Revoke Request (POST to revoke_url)

{
  "serial_number": "0a1b2c...",
  "reason": 0
}

Revoke Response

HTTP 200 on success. No response body is required.

Error Handling and Retries

  • Retryable errors: HTTP 5xx responses and network errors (connection refused, timeout). These raise a CAError with retryable=True.

  • Non-retryable errors: HTTP 4xx responses. These raise a CAError with retryable=False.

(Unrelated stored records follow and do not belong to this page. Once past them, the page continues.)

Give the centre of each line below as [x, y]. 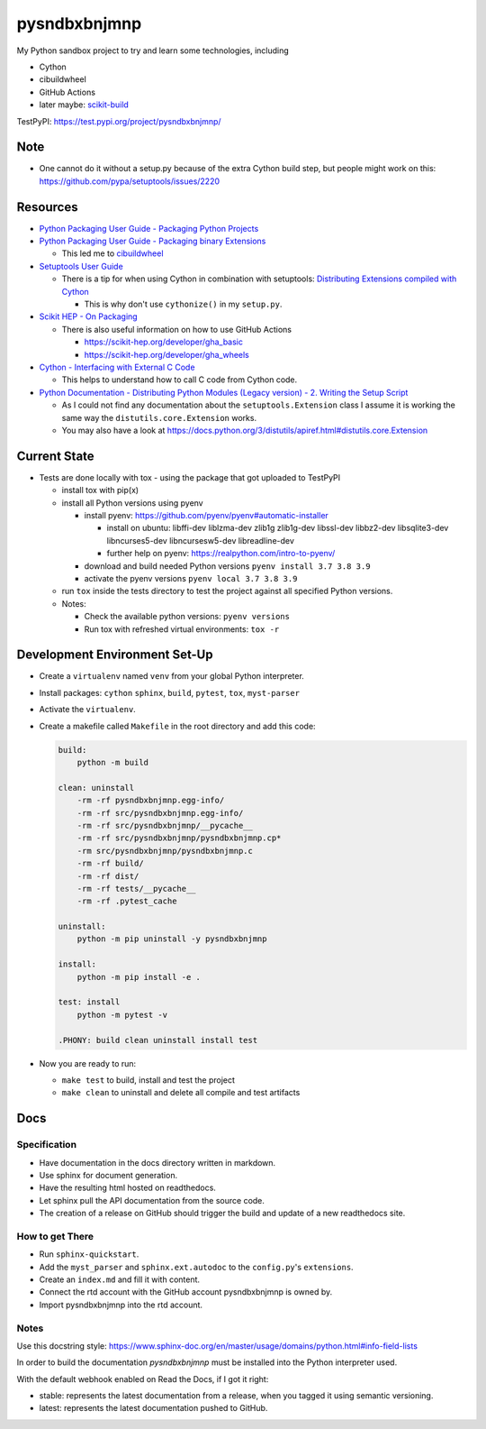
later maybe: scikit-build [84, 105]
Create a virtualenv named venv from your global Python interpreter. [172, 676]
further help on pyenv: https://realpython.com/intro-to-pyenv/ [221, 554]
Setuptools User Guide [81, 266]
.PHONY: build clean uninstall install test [158, 1040]
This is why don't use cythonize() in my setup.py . [183, 304]
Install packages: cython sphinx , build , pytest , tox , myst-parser [170, 692]
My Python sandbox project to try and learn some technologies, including [153, 50]
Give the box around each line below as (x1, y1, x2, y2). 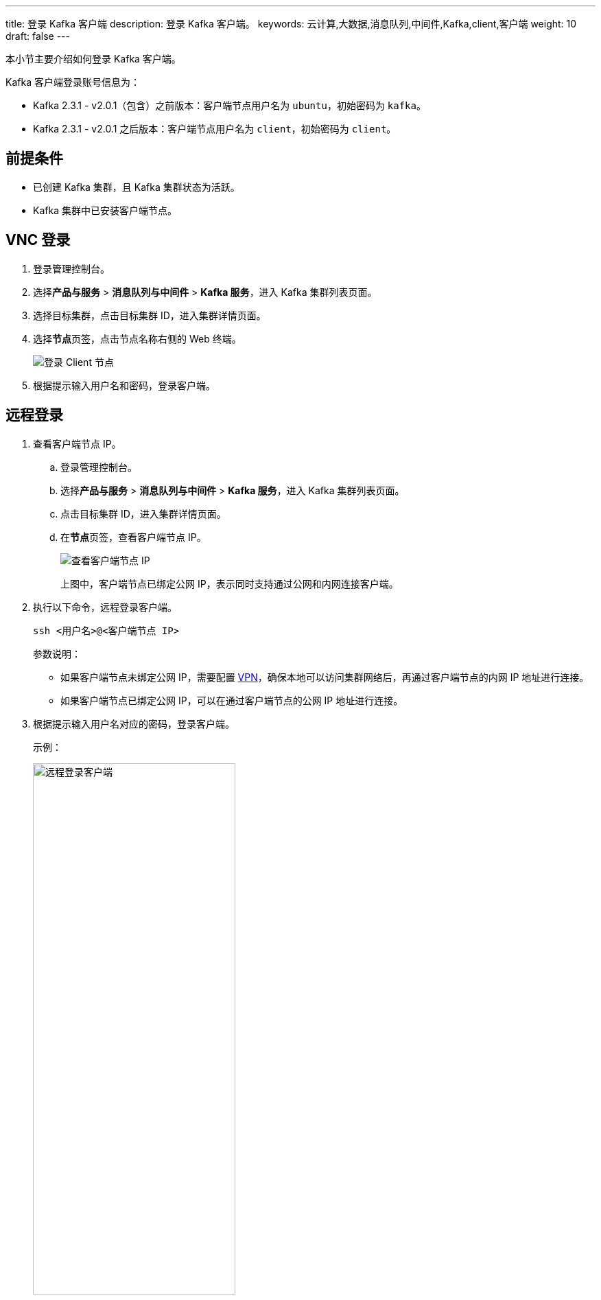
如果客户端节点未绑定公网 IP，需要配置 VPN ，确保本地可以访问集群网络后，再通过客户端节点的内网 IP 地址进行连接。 (60, 671, 589, 683)
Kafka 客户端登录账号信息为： (5, 76, 140, 88)
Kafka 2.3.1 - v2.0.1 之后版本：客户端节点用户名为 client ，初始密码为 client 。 (33, 123, 397, 135)
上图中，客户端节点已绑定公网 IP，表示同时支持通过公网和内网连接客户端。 (60, 577, 399, 590)
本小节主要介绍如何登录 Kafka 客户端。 (5, 53, 181, 65)
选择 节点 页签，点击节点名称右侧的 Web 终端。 (33, 332, 241, 345)
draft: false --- (5, 30, 70, 42)
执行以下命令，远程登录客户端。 (33, 601, 177, 613)
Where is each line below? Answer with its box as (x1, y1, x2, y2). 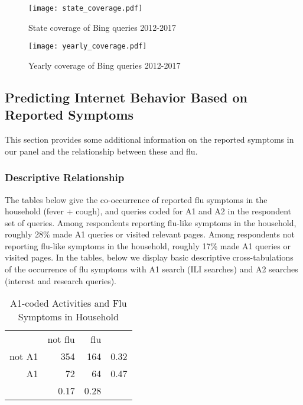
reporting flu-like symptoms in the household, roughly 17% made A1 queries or (5, 239, 291, 252)
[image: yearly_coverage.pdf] (28, 42, 147, 51)
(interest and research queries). (5, 274, 116, 287)
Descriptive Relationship (5, 170, 125, 185)
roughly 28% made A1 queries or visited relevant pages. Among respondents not (5, 228, 295, 240)
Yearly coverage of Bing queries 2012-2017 (28, 59, 181, 71)
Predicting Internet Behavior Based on (5, 88, 247, 106)
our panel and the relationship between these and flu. (5, 144, 198, 157)
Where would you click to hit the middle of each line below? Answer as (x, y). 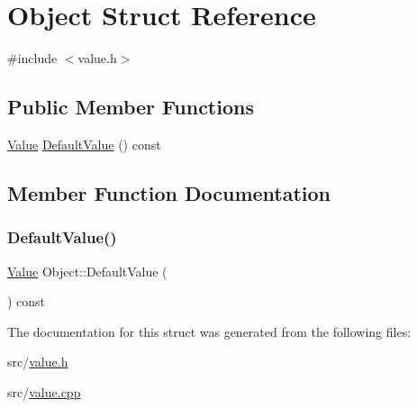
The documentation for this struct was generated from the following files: (209, 331)
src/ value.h (38, 362)
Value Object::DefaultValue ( (87, 271)
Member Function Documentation (169, 192)
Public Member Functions (131, 107)
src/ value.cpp (44, 391)
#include (32, 58)
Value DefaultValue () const (84, 144)
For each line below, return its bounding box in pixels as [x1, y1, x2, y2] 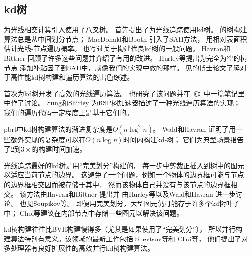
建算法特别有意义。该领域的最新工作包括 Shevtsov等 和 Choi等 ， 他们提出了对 [4, 233, 248, 243]
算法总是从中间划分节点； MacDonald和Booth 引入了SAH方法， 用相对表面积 [4, 34, 247, 44]
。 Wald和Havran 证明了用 [153, 123, 236, 134]
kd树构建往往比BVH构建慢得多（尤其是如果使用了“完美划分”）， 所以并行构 [4, 224, 242, 234]
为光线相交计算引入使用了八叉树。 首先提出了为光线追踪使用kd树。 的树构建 [4, 24, 247, 34]
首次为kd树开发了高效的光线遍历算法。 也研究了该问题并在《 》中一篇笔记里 [4, 88, 245, 98]
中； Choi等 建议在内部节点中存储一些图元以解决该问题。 [4, 207, 184, 218]
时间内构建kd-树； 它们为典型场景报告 [123, 134, 244, 144]
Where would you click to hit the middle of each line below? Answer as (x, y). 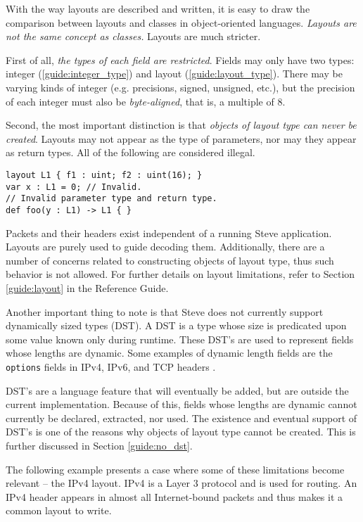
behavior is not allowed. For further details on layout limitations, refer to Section (180, 274)
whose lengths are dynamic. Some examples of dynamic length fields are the (169, 353)
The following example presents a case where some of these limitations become (175, 469)
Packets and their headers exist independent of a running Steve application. (169, 233)
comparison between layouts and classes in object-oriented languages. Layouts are (181, 22)
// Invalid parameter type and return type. (112, 199)
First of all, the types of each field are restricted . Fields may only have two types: (180, 59)
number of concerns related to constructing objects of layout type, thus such (170, 260)
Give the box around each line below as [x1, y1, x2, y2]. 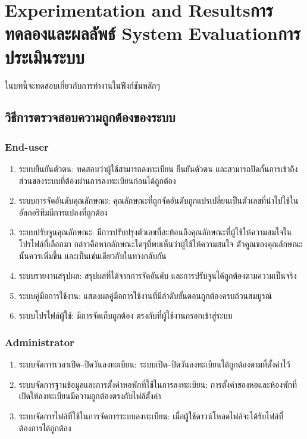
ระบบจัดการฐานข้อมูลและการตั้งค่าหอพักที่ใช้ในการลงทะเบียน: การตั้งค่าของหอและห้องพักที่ [18, 378, 297, 390]
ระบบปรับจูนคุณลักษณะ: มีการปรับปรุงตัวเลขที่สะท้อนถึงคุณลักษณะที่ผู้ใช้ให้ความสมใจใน [18, 226, 292, 238]
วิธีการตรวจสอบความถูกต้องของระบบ [5, 108, 176, 126]
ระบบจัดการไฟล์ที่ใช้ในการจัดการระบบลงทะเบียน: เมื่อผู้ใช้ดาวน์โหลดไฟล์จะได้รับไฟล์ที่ [18, 410, 284, 422]
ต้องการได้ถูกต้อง [18, 421, 71, 434]
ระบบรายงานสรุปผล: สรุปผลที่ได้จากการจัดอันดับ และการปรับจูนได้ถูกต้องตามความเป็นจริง [18, 269, 297, 282]
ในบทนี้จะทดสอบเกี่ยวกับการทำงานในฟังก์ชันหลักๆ [5, 79, 160, 91]
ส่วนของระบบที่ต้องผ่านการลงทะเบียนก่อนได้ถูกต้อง [18, 174, 176, 186]
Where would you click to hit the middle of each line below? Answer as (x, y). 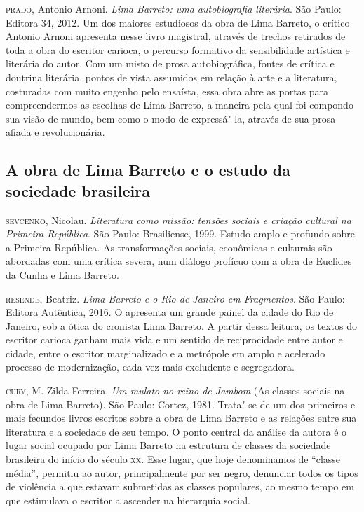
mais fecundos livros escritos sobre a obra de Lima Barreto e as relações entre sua (181, 418)
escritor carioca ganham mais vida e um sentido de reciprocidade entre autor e (174, 339)
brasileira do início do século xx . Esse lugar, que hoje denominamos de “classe (173, 459)
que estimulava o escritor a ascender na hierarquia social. (128, 500)
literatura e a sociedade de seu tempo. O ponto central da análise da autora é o (176, 431)
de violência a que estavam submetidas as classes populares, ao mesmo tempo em (180, 486)
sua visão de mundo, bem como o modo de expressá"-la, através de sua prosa (171, 118)
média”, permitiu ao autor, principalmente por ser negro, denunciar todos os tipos (182, 472)
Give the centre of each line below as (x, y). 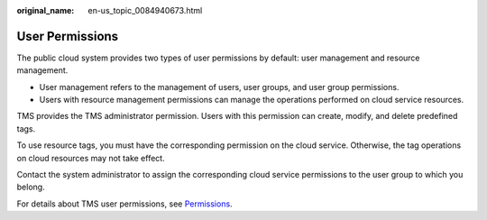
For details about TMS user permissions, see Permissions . (125, 204)
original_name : (46, 10)
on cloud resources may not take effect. (91, 158)
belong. (31, 187)
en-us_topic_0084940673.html (145, 10)
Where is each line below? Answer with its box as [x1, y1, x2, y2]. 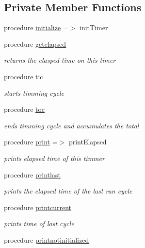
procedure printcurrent [4, 202, 72, 212]
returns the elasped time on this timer [4, 55, 116, 65]
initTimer [80, 22, 108, 33]
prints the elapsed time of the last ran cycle [4, 186, 132, 196]
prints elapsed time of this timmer [4, 153, 105, 163]
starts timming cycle [4, 88, 64, 98]
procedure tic [4, 71, 43, 81]
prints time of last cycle [4, 218, 74, 229]
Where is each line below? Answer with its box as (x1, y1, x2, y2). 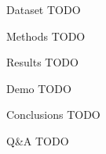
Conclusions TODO (6, 106, 101, 123)
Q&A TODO (6, 132, 69, 149)
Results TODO (6, 54, 79, 70)
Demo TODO (6, 80, 71, 96)
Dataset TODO (6, 2, 81, 17)
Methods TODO (6, 27, 86, 44)
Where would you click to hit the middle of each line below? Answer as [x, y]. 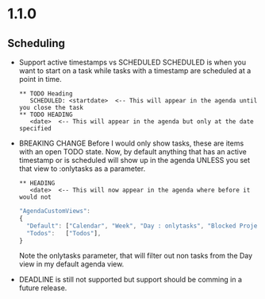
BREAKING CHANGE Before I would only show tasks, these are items [131, 143]
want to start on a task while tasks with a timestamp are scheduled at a [135, 71]
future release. [43, 288]
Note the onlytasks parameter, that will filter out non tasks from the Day [136, 256]
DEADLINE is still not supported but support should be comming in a [131, 280]
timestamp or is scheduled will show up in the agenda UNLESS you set [134, 160]
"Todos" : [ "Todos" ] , [64, 233]
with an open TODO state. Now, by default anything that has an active [132, 151]
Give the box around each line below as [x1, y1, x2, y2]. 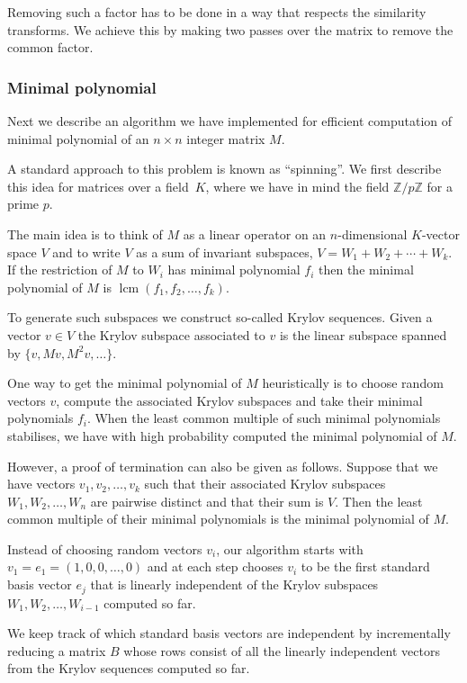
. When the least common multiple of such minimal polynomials [86, 409, 441, 427]
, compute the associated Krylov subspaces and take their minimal [56, 391, 423, 409]
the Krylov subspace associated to [77, 325, 265, 344]
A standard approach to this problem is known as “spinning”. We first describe [7, 159, 442, 178]
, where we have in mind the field [205, 176, 390, 195]
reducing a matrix [7, 641, 106, 660]
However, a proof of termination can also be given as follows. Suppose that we [7, 456, 438, 475]
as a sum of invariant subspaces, [136, 242, 313, 261]
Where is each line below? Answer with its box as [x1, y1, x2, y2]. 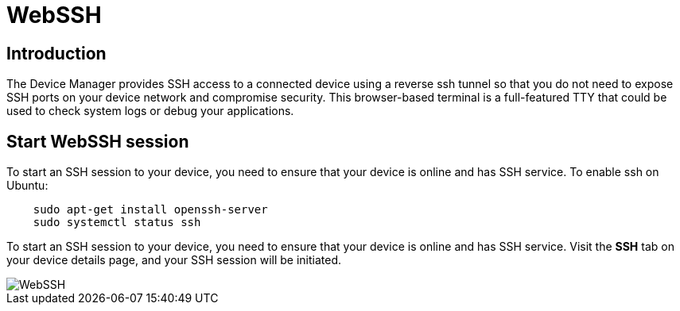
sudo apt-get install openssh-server [33, 203, 268, 217]
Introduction [6, 43, 107, 63]
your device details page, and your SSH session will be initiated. [6, 253, 342, 267]
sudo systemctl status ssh [33, 216, 201, 229]
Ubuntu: [6, 179, 49, 193]
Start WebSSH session [6, 131, 189, 152]
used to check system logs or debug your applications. [6, 104, 294, 118]
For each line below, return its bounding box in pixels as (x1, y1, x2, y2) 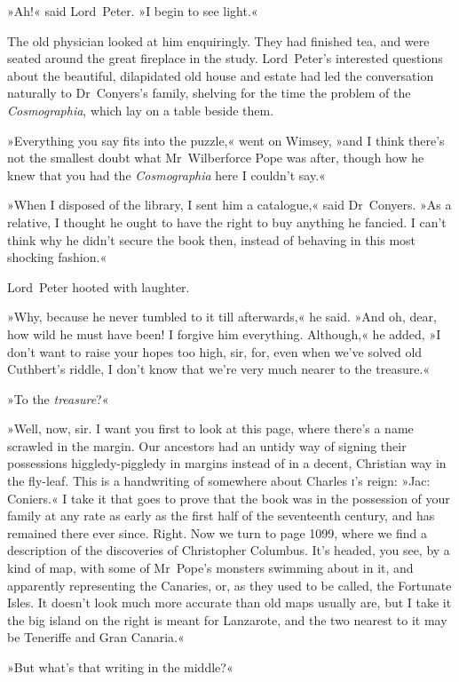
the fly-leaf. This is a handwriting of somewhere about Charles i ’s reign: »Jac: (7, 472, 431, 490)
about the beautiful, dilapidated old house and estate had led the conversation (7, 66, 434, 84)
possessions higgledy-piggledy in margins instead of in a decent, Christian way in (7, 454, 447, 472)
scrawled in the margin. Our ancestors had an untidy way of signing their (7, 436, 407, 455)
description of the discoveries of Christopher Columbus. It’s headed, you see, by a (7, 541, 450, 559)
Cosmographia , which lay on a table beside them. (7, 100, 274, 119)
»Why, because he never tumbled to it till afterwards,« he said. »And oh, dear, (7, 307, 437, 326)
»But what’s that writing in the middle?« (7, 658, 233, 676)
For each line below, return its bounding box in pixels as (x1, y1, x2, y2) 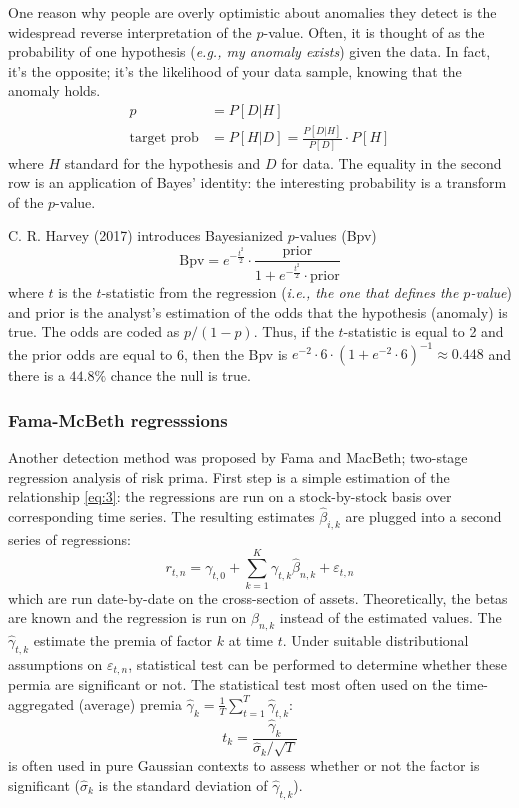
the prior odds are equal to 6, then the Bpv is (8, 343, 288, 364)
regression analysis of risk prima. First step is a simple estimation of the (8, 466, 450, 487)
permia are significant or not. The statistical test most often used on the (8, 674, 452, 695)
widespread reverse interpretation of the (8, 21, 252, 42)
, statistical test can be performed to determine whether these (128, 653, 507, 674)
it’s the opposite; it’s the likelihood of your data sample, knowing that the (8, 60, 462, 81)
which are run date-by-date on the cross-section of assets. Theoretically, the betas (8, 587, 508, 608)
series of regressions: (8, 528, 131, 549)
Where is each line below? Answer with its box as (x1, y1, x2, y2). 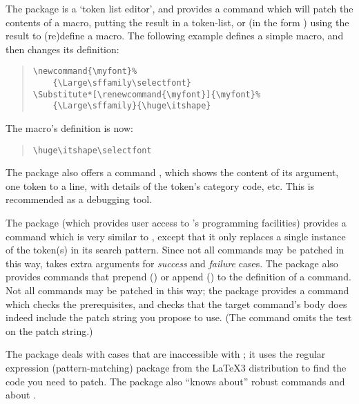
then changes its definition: (6, 41, 119, 56)
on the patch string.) (6, 323, 93, 338)
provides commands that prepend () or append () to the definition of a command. (6, 269, 351, 284)
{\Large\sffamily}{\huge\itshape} (52, 101, 211, 111)
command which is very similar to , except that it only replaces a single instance (6, 229, 346, 243)
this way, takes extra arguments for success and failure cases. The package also (6, 256, 338, 270)
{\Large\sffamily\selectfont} (52, 78, 191, 88)
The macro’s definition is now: (6, 121, 133, 135)

  • Retry strategy: Exponential backoff calculated as retry_delay_seconds * 2^attempt (e.g., 1s, 2s, 4s for a 1-second base delay).

Tip

Optional Revocation

If revoke_url is not configured, revocation requests are logged as a warning but do not fail. This is useful when the remote signing service does not support revocation or when revocation is handled out-of-band.

HSM Backend

The HSM backend uses a PKCS#11 interface to sign certificates with keys stored in a Hardware Security Module. This provides the highest level of private key protection.

Note

Additional Dependency

Install the python-pkcs11 package: pip install python-pkcs11

Configuration

ca:
  backend: hsm
  hsm:
    pkcs11_library: /usr/lib/softhsm/libsofthsm2.so
    token_label: acmeeh-signing
    pin: ${HSM_PIN}
    key_label: signing-key
    key_type: ec                              # ec or rsa
    hash_algorithm: sha256
    issuer_cert_path: /etc/acmeeh/ca/issuer.pem
    chain_path: /etc/acmeeh/ca/chain.pem
    serial_source: database
    login_required: true
    session_pool_size: 4
    session_pool_timeout_seconds: 30

Field

Default

Description

pkcs11_library

""

Path to the PKCS#11 shared library

token_label

null

Token label (use this or slot_id)

slot_id

null

Slot ID (alternative to token_label)

pin

""

Token PIN

key_label

null

Key label (use this or key_id)

key_id

null

Key ID (alternative to key_label)

key_type

ec

Key type: ec or rsa

hash_algorithm

sha256

Hash algorithm: sha256, sha384, sha512

issuer_cert_path

""

Path to the issuer certificate PEM

chain_path

null

Optional intermediate chain

serial_source

database

Serial number source

login_required

true

Require PIN login to token

session_pool_size

4

PKCS#11 session pool size

session_pool_timeout_seconds

30

Session acquisition timeout

How HSM Signing Works

The HSM backend uses a “dummy-key-then-re-sign” pattern:

  1. Build the certificate with an ephemeral key and sign it locally

  2. Extract the TBS (To-Be-Signed) certificate data

  3. Send the TBS data to the HSM for signing via PKCS#11

  4. Reassemble the final DER-encoded certificate with the HSM signature

This approach allows using the standard cryptography library for certificate building while keeping the private key exclusively in the HSM.

ACME Proxy Backend

The ACME proxy backend acts as a client to an upstream ACME CA (like Let’s Encrypt) to obtain certificates. This allows ACMEEH to serve as a unified ACME front-end while delegating actual issuance to a public CA.

Configuration

ca:
  backend: acme_proxy
  acme_proxy:
    directory_url: https://acme-v02.api.letsencrypt.org/directory
    email: admin@example.com
    storage_path: /var/lib/acmeeh/acme-proxy
    challenge_type: dns-01
    challenge_handler: my_dns.CloudflareDNS
    challenge_handler_config:
      api_token: ${CF_API_TOKEN}
    eab_kid: ${ACME_EAB_KID:-}
    eab_hmac_key: ${ACME_EAB_HMAC:-}
    proxy_url: null                        # optional HTTP proxy
    verify_ssl: true
    timeout_seconds: 300

Field

Default

Description

directory_url

""

Upstream ACME directory URL

email

""

Contact email for upstream account

storage_path

./acme_proxy_storage

Local storage for account keys and state

challenge_type

dns-01

Challenge type for upstream validation

challenge_handler

""

Python class path for challenge handling

challenge_handler_config

{}

Config dict passed to challenge handler

eab_kid

null

EAB Key ID (if upstream requires External Account Binding)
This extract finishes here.